Brief descriptions of the methods used can be viewed by following the links in the tables below to abstracts submitted by many of the entrants for presentation at Computers in Cardiology 2001; please note that these abstracts were written no later than May 2001, and do not mention results achieved since then. For details on the CinC Challenge 2001, follow the links at the bottom of this page.
Event 1 (PAF Screening)
Event 1 was intended to determine if subjects in group A can be distinguished from those in group N. (In other words, can individuals at risk of PAF be identified within a larger population, based on their ECGs?) The number of correctly classified subjects (0 to 50) is the event 1 score. The best methods were able to achieve roughly 80% classification accuracy on the test set.

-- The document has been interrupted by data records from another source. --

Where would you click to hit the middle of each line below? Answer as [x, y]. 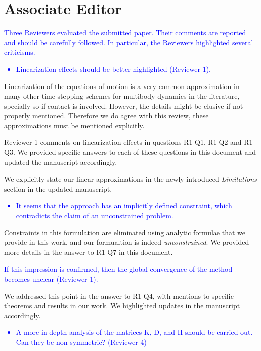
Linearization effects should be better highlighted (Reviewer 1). [113, 69]
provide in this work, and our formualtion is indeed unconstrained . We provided [127, 242]
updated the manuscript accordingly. [61, 162]
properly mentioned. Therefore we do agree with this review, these [106, 115]
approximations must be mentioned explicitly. [74, 125]
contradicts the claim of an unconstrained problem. [95, 215]
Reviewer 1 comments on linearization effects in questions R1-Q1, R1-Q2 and [123, 142]
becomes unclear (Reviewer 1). [51, 279]
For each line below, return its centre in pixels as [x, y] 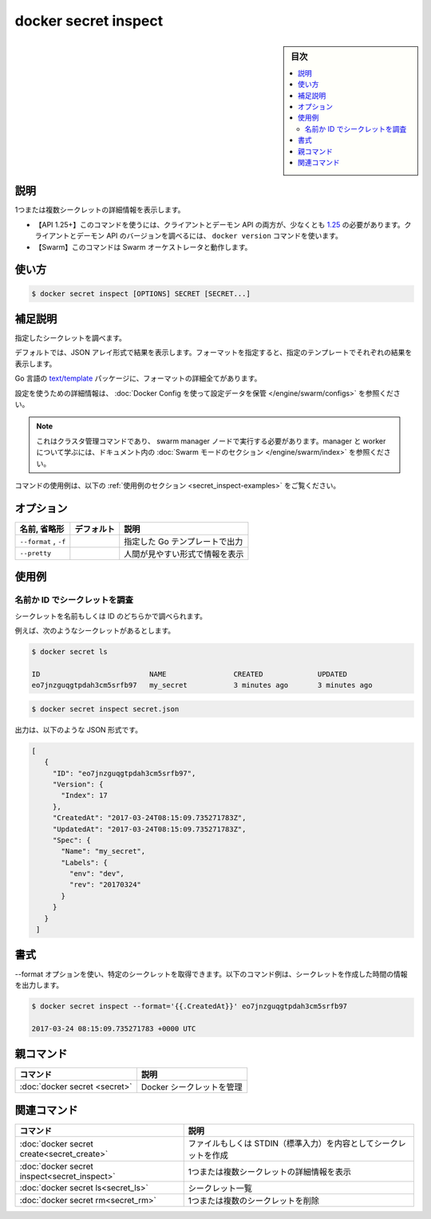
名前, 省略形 [42, 529]
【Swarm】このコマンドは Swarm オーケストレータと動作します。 [143, 247]
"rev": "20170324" [105, 885]
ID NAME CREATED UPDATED [189, 674]
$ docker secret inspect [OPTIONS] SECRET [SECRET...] [141, 294]
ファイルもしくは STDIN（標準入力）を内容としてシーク [293, 1143]
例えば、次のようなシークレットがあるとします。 [95, 631]
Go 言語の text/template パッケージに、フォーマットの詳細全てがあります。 [138, 378]
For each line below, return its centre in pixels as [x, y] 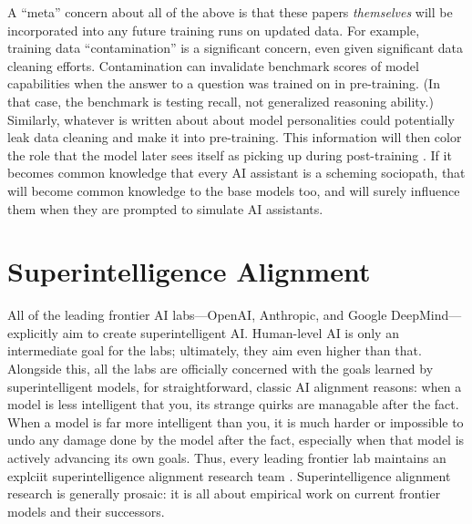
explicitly [33, 332]
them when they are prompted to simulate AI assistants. [165, 208]
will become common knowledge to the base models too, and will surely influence [234, 190]
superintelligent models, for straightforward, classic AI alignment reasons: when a [235, 386]
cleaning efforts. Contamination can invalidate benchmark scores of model [213, 65]
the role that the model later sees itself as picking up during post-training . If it [230, 154]
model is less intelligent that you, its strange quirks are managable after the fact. [233, 404]
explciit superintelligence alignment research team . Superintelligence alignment [229, 475]
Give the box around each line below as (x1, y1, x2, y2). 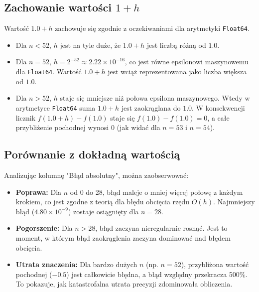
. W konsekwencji (192, 102, 245, 113)
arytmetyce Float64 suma (15, 102, 96, 113)
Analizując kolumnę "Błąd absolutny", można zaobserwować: (4, 169, 189, 180)
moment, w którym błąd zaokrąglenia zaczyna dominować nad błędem (15, 232, 231, 243)
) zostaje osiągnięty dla (68, 206, 139, 216)
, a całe (207, 112, 230, 123)
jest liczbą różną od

The top scores in event 1 are:
Score | Entrant | Date | Entries |
---|---|---|---|
41/50 82% |
G Schreier, P Kastner, and W Marko Austrian Research Centers Seibersdorf, Graz, Austria |
17 September | 8 |
40/50 80% |
W Zong and RG Mark Harvard-MIT Division of Health Sciences and Technology, Cambridge, MA, USA (unofficial entry) |
12 September | 7 |
37/50 74% |
R Sweeney and colleagues Guidant Corp., St. Paul, MN, USA |
8 May | 3 |
36/50 72% |
C Maier, M Bauch, and H Dickhaus University of Applied Sciences, Heilbronn, Germany |
19 September | 2 |
35/50 70% |
C Marchesi and M Paoletti Università di Firenze, Firenze, Italy |
27 April | 1 |
34/50 68% |
KS Lynn and HD Chiang Cornell University, Ithaca, NY, USA |
28 April | 6 |
33/50 66% |
CC Yang National Yang-Ming University, Taipei, Taiwan |
21 April | 4 |
33/50 66% |
JA Kors Erasmus University, Rotterdam, The Netherlands |
10 July | 2 |
32/50 64% |
P de Chazal and C Heneghan University of New South Wales, Sydney, Australia |
13 September | 1 |
32/50 64% |
R Loesch | 14 September | 6 |
Each entrant's best score is shown, along with the date when they achieved that score. Many entrants submitted multiple entries, and the 'Entries' shown indicate how many entries were submitted by each entrant up to and including the one that scored highest (later entries, and entries that did not receive scores because of formatting errors were not counted); this gives some sense of how much 'tuning' may have taken place. The entry noted as 'unofficial' came from one of the PhysioNet core research groups, and was therefore not eligible for awards, although the entrant followed all of the rules of the competition.
Event 2 (PAF Prediction)
Event 2 was intended to determine if subjects in group A have distinctive and detectable changes in their ECGs immediately before PAF. (In other words, is the imminent onset of PAF predictable in an individual known to be at risk of PAF?) A successful method for doing so should be able to determine which record of each pair of group A records immediately precedes PAF. If the identities of the group A records were known, it would be sufficient to classify these records only; since the goal of event 1 was to identify group A, however, we did not provide this information! Entrants in event 2 of the challenge therefore were required to classify exactly one of each pair of records in the test set as `A' (defined as ``immediately preceding PAF, if the patient belongs to group A''), and the other as `N' (defined as ``not immediately preceding PAF''). One point was awarded for each correctly classified record pair, so that the raw event 2 scores range from 22 to 50 (the lower bound is 22, the number of subjects in group N, because the group N subjects are always considered correctly classified). In the table below, the scores have been adjusted by subtraction of 22 from the raw scores, so that the adjusted scores can range between 0 and 28.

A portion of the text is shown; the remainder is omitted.